From a financial standpoint, yes it is. Barring some unforeseen and massive turnaround in weeks two and three, of course.

Also, you get extra credit for using a 1960's Cold War analogy! We need more of that these days, if only to remind the young'uns how close we came a few times and what a massive win for humanity the collapse of the Soviet Union truly was.
 

Willmark

Well-Known Member
At first I thought it doesn't seem to be that bad. Definitely not a Strange World level of mega-flop, and better than Wish (which I had forgotten how horrible it did after its coveted Thanksgiving release date).

But then I crunched the numbers, and only because I have a new bag of Stumptown coffee beans and I'm on my second cup. And it looks like, owing to Snow White's notably bigger budget than those other two, that by the end of its run two months from now it will likely have lost something right between Wish and Strange World.

This new box office perspective this morning deserves an Oof! 🥴

View attachment 849614

Strange World: Production $180, Marketing $90, Domestic $24, Overseas $14 = $218 Million Loss
Wish:
Production $200, Marketing $100, Domestic $38, Overseas $71 = $191 Million Loss
Snow White:
Production $250+, Marketing $100, Domestic $90???, Overseas $60??? = $200 Million Loss????
I only noticed because I searched on biggest Disney busts and this came up:

I’m guessing these are accurate numbers and if they are? Wow.
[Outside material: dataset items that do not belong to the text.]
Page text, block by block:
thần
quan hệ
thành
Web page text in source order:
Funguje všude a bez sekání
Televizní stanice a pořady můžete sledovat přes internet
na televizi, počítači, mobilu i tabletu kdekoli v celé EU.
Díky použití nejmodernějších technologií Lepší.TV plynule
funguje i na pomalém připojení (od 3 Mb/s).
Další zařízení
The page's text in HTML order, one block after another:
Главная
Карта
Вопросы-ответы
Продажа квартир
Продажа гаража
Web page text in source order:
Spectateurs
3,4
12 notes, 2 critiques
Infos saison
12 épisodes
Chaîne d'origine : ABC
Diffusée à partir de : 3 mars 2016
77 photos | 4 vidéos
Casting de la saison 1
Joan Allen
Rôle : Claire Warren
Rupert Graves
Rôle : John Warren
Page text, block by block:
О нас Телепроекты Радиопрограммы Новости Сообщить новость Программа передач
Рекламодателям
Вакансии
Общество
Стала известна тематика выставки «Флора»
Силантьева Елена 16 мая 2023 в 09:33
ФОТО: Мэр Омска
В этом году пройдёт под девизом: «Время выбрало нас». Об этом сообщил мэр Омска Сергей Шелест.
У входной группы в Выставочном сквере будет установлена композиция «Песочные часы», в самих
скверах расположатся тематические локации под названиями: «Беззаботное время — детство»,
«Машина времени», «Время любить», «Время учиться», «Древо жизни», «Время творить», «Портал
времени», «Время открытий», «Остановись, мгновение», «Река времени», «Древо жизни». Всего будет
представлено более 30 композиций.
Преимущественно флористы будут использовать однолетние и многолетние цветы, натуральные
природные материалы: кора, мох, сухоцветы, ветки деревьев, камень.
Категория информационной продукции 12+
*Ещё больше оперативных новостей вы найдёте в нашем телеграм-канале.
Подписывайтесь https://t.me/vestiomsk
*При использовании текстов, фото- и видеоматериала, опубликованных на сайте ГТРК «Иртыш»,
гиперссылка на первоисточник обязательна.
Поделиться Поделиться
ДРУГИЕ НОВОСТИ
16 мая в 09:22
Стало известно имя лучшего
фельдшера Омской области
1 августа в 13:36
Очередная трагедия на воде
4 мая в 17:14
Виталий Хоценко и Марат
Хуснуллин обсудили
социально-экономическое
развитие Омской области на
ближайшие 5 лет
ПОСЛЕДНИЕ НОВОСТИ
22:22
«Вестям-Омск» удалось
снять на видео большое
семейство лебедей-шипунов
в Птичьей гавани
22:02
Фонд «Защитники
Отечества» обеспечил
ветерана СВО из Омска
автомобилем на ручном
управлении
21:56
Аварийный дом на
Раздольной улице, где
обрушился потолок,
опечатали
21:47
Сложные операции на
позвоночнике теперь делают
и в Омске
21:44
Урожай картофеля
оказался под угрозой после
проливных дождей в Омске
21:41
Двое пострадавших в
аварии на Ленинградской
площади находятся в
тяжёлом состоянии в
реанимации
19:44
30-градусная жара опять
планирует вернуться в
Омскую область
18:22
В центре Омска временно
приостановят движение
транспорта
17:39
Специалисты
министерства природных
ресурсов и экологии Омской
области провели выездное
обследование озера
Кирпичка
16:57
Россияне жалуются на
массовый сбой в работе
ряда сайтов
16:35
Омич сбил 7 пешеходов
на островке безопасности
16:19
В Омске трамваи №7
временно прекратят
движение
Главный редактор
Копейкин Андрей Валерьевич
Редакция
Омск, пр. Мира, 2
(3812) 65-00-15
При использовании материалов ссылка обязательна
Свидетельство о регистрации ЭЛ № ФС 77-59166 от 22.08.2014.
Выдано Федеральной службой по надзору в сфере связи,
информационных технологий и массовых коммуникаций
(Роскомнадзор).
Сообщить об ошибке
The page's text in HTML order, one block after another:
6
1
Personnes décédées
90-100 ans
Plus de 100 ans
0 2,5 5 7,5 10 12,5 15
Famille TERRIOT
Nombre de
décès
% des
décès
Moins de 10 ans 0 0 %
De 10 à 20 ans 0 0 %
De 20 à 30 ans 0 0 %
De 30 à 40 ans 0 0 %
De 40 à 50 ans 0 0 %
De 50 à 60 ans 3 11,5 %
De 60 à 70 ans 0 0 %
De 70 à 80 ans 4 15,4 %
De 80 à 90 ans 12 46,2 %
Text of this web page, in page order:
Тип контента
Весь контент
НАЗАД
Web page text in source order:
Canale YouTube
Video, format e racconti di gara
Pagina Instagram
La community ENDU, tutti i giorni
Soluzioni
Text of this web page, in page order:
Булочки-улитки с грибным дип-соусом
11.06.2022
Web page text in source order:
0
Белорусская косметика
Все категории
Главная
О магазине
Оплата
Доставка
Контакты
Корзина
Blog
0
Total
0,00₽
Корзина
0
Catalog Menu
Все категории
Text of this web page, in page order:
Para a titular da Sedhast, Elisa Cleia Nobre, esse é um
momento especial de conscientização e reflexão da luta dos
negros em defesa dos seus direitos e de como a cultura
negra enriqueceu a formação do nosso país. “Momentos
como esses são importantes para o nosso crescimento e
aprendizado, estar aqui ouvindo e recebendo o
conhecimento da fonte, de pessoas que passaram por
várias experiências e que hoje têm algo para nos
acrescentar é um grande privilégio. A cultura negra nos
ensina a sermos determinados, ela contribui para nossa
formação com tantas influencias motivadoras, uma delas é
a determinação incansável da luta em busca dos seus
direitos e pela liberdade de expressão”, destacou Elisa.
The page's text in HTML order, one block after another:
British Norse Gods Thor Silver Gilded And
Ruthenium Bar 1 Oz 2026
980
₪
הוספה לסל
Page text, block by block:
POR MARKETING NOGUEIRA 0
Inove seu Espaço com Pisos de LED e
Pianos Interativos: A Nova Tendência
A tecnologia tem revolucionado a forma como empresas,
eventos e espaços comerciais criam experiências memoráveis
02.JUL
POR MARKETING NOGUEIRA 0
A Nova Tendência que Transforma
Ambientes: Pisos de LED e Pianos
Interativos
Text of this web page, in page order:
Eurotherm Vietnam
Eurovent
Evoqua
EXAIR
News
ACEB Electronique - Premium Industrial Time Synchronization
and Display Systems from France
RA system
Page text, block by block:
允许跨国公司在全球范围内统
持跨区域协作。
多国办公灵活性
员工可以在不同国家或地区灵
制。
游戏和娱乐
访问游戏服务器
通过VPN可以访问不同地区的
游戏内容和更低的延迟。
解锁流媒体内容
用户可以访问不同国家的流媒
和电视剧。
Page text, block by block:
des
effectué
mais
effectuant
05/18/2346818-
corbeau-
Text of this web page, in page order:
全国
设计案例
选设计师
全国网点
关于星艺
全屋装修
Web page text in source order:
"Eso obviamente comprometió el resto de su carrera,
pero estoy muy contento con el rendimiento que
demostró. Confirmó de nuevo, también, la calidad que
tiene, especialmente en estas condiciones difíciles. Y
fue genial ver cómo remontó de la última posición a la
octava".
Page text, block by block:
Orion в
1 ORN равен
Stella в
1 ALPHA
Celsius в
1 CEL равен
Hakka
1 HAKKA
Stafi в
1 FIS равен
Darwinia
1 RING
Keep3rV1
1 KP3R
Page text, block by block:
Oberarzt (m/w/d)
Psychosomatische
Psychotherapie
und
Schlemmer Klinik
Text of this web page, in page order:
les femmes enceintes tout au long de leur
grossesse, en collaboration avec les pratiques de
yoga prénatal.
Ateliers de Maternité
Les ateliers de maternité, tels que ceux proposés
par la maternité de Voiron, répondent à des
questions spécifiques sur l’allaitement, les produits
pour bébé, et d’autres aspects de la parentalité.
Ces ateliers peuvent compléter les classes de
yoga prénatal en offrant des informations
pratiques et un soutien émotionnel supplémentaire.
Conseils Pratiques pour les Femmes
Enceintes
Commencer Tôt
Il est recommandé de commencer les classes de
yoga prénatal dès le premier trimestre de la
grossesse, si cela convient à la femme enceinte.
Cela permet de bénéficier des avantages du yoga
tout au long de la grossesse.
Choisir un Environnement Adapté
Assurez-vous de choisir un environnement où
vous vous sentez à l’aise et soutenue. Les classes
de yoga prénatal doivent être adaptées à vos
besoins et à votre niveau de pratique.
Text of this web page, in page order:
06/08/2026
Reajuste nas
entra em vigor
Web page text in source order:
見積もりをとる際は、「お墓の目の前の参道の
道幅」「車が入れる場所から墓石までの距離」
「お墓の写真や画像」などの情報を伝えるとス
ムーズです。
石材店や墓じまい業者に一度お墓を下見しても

The noticeable thing is that for the biggest ones they are more recent (directionally.)
 

Disney Irish

Premium Member
At first I thought it doesn't seem to be that bad. Definitely not a Strange World level of mega-flop, and better than Wish (which I had forgotten how horrible it did after its coveted Thanksgiving release date).

But then I crunched the numbers, and only because I have a new bag of Stumptown coffee beans and I'm on my second cup. And it looks like, owing to Snow White's notably bigger budget than those other two, that by the end of its run two months from now it will likely have lost something right between Wish and Strange World.

This new box office perspective this morning deserves an Oof! 🥴

View attachment 849614

Strange World: Production $180, Marketing $90, Domestic $24, Overseas $14 = $218 Million Loss
Wish:
Production $200, Marketing $100, Domestic $38, Overseas $71 = $191 Million Loss
Snow White:
Production $250+, Marketing $100, Domestic $90???, Overseas $60??? = $200 Million Loss????
Given where things sit right now, I'm fairly confident that it'll at least do better than both of those. Maybe not much better, but it should do better.

It'll be interesting to watch to say the least.
 

TP2000

Well-Known Member
Given where things sit right now, I'm fairly confident that it'll at least do better than both of those. Maybe not much better, but it should do better.

It'll be interesting to watch to say the least.

From a gross receipts tally, Snow White should do better than Wish.

But to @Willmark's point, it's going to lose money right in line with Strange World and Wish; something around a $200 Million loss it looks like.

This is a great example of how Disney's bloated budgets north of $200 Million really create a steep hill for even successful movies to climb to merely breaking even at the box office. We still don't even know what the final budget tally was for Snow White, as the $269,400,000 figure comes from UK tax filings from late 2023. That was before Snow White was sent back for reworks and rewrites and delayed more than a year to March, 2025.

Until the final UK tax filings are released, I think we're being conservative in pegging the Snow White budget at $250 after the UK tax rebate check of $55+ Million. I wouldn't be surprised to learn later this year that the budget for Snow White swelled past $300 Million during 2024's reworking and it had a final post-rebate budget of $260 Million or more.

Again... Oof! Disney has to figure out a way to stop spending $200 Million or more on mediocre movies, much less flops.